__WORK ITEM__.
For each line below, return an exact copy.

__SUPPLIED MATERIAL__.

*-*-*

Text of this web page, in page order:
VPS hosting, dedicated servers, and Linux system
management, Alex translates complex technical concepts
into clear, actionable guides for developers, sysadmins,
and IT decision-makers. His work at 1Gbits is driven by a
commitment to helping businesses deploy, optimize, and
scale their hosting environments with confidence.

*-*-*

__ANSWER TO THIS TASK__.
Text of this web page, in page order:
VPS hosting, dedicated servers, and Linux system
management, Alex translates complex technical concepts
into clear, actionable guides for developers, sysadmins,
and IT decision-makers. His work at 1Gbits is driven by a
commitment to helping businesses deploy, optimize, and
scale their hosting environments with confidence.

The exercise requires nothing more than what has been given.